Scanning the entries below, copy every line that contains the word "mais".

*** RECORDS FOR THIS TASK ***

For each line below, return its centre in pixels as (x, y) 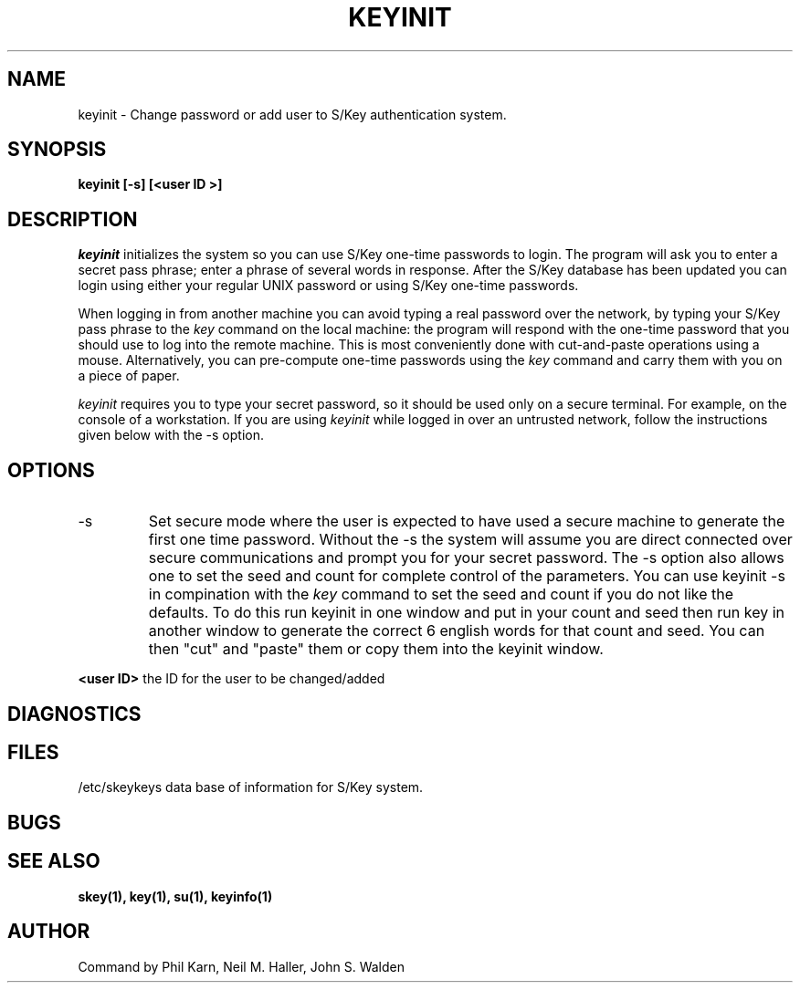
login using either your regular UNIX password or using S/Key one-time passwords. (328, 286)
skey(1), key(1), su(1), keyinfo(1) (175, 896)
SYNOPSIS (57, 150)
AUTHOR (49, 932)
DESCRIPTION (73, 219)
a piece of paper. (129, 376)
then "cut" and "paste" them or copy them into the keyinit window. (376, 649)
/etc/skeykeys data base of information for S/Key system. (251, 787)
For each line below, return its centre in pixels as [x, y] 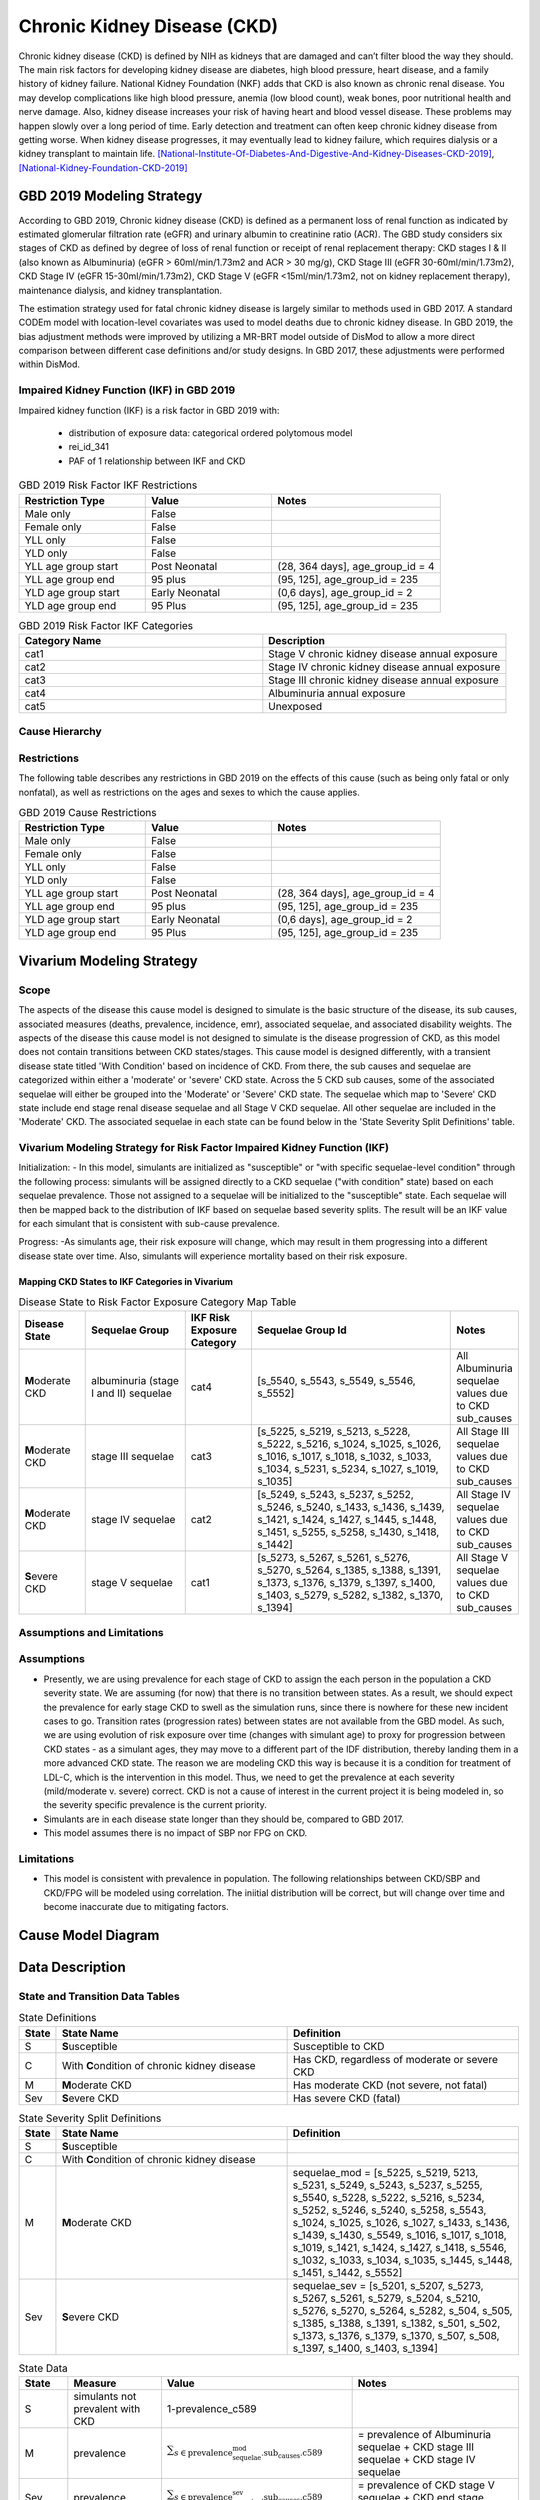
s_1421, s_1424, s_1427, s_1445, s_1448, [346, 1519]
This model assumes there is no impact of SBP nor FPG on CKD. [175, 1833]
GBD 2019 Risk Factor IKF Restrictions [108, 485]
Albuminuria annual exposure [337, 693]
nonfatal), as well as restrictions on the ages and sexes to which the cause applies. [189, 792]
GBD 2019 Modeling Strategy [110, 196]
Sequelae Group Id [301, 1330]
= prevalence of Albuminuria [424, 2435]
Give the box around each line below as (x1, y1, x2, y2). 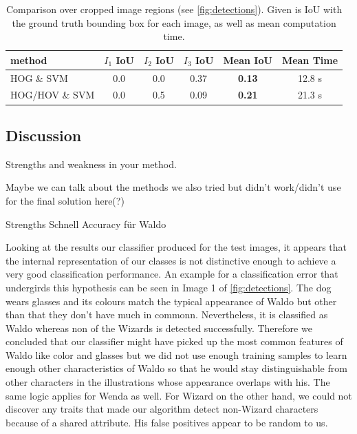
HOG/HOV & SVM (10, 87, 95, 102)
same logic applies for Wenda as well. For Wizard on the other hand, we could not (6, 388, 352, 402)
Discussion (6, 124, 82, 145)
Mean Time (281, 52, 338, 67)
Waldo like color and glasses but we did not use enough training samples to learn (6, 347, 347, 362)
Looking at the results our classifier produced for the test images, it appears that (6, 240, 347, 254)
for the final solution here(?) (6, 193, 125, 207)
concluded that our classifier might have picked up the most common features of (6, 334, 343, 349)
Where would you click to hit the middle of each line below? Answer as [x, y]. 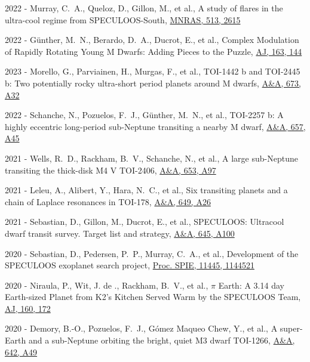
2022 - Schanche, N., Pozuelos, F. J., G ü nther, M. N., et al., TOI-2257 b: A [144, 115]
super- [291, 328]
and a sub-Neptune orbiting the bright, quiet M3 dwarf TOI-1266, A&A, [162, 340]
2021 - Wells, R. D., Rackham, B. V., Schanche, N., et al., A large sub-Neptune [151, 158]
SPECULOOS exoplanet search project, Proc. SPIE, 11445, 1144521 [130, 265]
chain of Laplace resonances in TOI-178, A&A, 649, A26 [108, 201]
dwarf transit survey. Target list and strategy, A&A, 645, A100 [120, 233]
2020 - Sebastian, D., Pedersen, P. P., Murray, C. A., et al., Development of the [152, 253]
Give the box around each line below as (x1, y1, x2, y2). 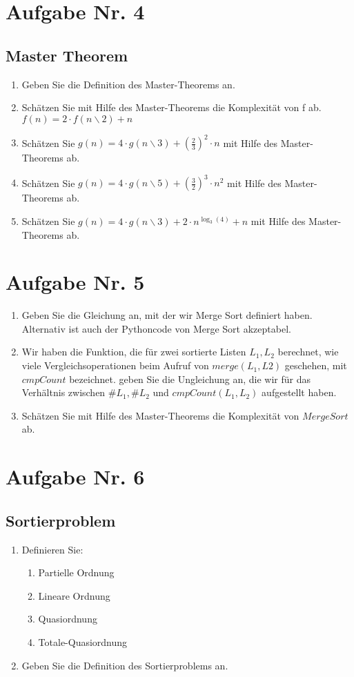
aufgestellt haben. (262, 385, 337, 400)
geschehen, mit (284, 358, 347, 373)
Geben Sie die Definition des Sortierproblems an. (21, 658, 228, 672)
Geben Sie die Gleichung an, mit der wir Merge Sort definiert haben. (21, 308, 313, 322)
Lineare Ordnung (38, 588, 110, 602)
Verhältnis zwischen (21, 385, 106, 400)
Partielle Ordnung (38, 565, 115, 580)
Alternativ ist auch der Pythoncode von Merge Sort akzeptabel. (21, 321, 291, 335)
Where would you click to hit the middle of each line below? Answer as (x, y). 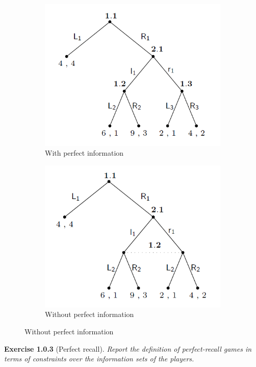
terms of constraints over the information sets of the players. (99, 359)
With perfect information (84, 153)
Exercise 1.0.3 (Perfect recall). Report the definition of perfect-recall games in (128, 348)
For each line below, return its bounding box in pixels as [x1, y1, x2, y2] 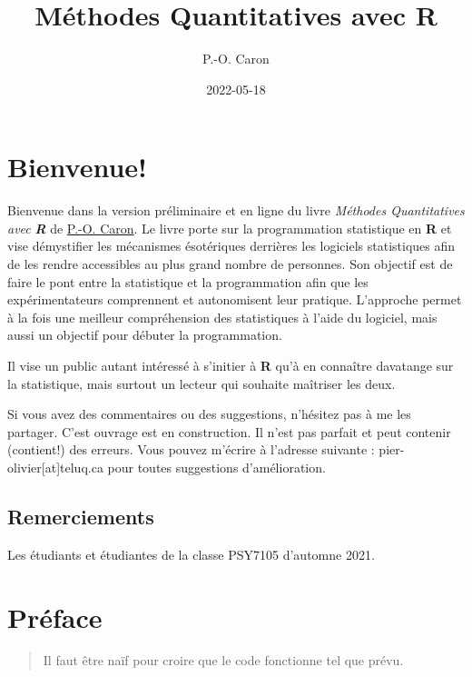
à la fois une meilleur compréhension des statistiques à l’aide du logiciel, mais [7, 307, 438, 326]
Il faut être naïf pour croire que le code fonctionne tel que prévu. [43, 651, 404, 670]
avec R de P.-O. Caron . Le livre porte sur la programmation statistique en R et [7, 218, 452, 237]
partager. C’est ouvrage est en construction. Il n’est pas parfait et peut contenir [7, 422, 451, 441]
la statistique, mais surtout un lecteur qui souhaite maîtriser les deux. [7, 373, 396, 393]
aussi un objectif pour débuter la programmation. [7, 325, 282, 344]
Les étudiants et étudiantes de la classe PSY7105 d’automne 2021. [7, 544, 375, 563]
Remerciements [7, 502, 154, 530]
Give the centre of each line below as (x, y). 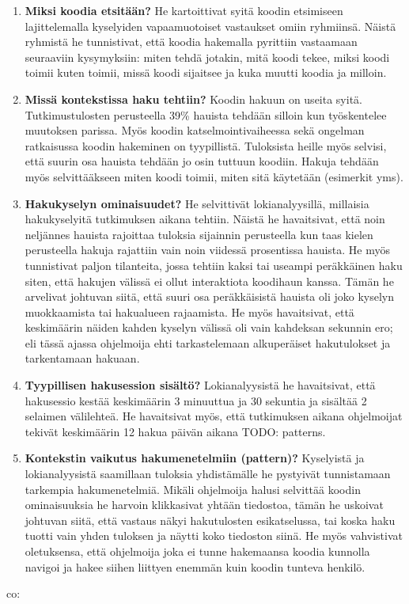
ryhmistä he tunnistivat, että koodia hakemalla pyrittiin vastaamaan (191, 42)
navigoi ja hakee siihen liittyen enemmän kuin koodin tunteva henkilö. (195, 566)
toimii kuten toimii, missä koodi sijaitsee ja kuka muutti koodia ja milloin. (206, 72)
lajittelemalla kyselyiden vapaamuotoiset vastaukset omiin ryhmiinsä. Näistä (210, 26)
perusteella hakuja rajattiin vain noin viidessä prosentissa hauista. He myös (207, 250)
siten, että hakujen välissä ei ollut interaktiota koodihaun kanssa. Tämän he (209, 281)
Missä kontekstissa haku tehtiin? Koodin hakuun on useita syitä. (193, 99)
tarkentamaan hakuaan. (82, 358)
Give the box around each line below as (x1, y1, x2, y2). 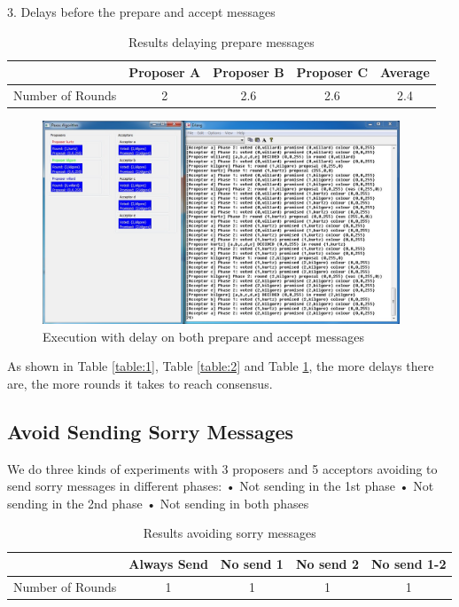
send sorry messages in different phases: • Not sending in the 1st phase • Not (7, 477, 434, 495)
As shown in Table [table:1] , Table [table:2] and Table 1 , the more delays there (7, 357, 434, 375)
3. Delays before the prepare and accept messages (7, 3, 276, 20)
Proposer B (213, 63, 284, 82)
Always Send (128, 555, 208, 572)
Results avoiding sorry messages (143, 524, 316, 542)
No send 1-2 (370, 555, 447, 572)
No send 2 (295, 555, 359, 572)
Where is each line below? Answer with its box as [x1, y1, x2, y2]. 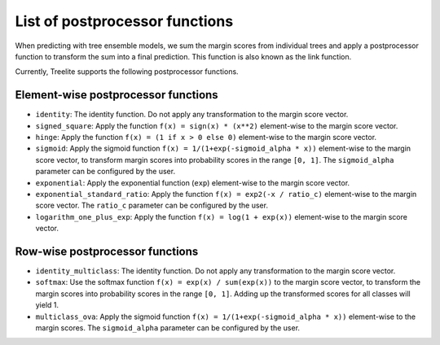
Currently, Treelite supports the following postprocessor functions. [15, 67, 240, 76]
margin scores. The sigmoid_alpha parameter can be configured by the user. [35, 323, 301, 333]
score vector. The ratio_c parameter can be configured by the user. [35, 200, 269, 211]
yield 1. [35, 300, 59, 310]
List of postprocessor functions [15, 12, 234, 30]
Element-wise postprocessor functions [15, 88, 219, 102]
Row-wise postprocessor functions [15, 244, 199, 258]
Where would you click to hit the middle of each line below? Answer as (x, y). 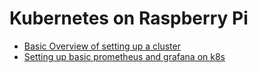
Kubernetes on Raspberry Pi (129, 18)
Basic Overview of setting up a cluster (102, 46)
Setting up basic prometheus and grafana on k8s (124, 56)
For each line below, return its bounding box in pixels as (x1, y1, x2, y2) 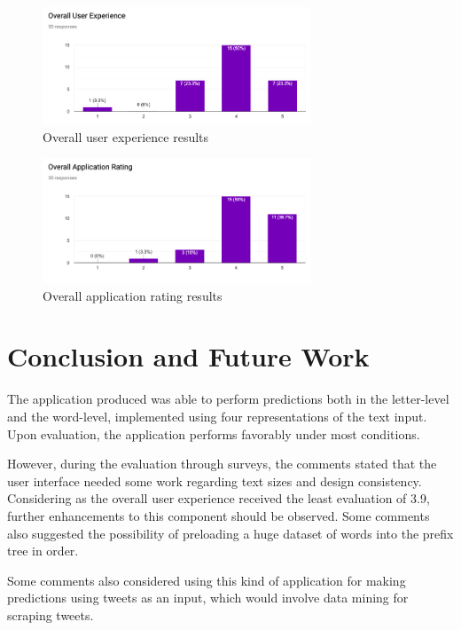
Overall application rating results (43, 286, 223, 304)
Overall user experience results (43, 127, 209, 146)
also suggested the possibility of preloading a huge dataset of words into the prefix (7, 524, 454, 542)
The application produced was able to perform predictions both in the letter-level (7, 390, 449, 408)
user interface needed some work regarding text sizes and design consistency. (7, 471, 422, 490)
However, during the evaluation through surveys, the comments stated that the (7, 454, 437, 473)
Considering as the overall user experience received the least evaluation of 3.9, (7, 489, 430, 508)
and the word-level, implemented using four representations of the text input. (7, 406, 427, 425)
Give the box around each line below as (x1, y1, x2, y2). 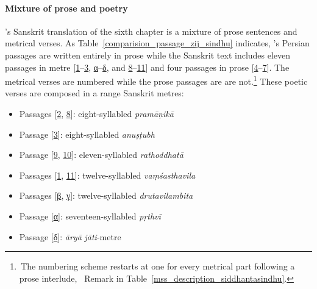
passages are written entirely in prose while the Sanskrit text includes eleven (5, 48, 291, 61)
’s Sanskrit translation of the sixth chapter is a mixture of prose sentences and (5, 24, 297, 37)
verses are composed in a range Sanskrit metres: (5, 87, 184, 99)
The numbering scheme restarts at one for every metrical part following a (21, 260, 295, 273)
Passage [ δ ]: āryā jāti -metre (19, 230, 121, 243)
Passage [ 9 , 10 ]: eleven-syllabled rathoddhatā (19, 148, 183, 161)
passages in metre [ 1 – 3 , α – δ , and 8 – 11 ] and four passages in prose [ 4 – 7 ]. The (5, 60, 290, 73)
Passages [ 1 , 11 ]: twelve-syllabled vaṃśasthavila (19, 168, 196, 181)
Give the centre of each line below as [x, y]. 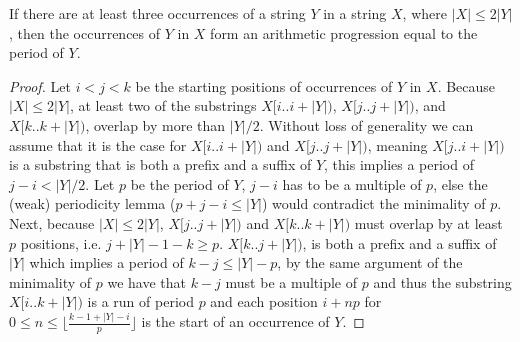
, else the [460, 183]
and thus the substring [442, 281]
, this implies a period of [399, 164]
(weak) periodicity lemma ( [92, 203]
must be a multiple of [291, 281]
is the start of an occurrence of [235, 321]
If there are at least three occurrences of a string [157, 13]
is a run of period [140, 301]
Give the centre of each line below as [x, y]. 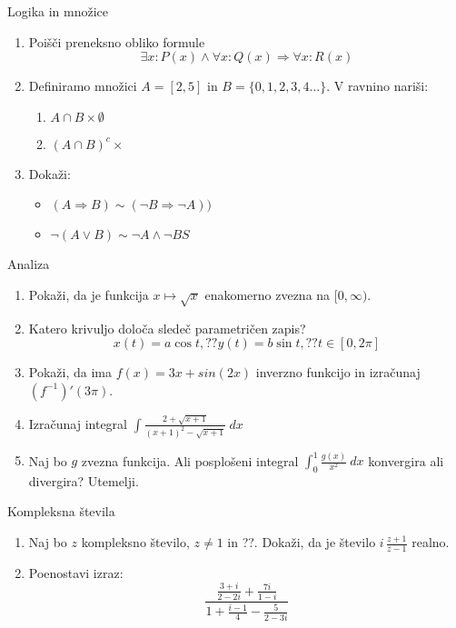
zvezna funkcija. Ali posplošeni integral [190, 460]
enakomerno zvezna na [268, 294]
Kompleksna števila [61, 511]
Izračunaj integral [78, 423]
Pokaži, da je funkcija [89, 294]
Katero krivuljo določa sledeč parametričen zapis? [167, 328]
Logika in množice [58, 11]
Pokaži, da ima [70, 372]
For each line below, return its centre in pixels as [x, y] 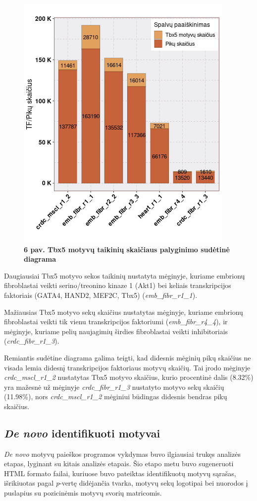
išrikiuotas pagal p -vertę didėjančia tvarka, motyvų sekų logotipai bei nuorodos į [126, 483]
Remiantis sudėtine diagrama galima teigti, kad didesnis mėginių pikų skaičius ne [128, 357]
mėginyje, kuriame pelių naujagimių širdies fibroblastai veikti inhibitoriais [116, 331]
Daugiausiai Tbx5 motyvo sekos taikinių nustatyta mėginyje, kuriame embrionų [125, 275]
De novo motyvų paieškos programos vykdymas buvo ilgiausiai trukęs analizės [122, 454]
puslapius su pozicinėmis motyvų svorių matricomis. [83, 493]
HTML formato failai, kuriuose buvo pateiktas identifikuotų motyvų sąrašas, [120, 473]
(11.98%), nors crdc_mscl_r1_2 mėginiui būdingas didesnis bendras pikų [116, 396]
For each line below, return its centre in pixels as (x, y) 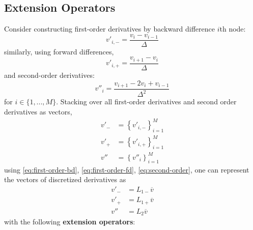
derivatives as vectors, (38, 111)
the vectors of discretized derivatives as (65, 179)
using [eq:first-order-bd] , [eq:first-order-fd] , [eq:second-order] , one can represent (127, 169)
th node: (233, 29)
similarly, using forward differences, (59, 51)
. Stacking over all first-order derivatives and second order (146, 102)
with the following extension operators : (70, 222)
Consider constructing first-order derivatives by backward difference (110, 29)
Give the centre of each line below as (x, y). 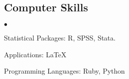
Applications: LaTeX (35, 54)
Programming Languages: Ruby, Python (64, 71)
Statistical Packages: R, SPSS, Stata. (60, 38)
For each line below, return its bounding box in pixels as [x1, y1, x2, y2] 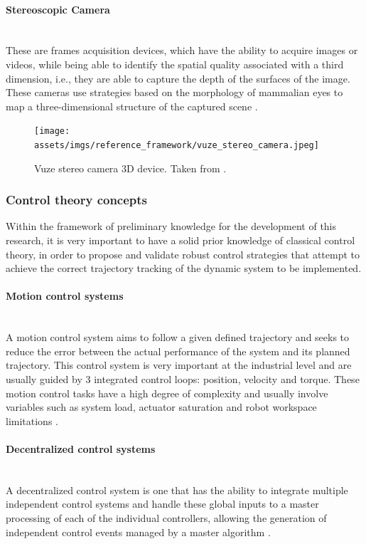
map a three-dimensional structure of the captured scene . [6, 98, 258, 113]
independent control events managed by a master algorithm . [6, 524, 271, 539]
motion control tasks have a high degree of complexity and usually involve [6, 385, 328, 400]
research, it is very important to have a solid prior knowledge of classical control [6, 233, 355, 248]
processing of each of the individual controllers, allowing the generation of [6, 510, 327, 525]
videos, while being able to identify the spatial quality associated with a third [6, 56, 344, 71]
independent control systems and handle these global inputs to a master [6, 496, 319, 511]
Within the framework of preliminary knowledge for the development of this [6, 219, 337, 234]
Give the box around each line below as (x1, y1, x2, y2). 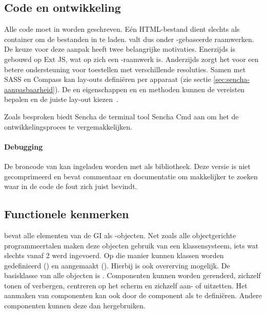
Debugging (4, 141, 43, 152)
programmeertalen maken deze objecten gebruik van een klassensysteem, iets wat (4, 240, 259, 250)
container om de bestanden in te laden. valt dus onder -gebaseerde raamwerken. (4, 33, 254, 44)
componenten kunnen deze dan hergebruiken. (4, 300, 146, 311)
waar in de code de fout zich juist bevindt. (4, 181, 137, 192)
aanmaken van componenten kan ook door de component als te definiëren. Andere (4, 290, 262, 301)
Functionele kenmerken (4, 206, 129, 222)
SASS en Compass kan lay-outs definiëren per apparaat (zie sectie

*** End of RECORDS FOR THIS TASK ***

## YOUR SOLUTION:
à la fois une meilleur compréhension des statistiques à l’aide du logiciel, mais [7, 307, 438, 326]
la statistique, mais surtout un lecteur qui souhaite maîtriser les deux. [7, 373, 396, 393]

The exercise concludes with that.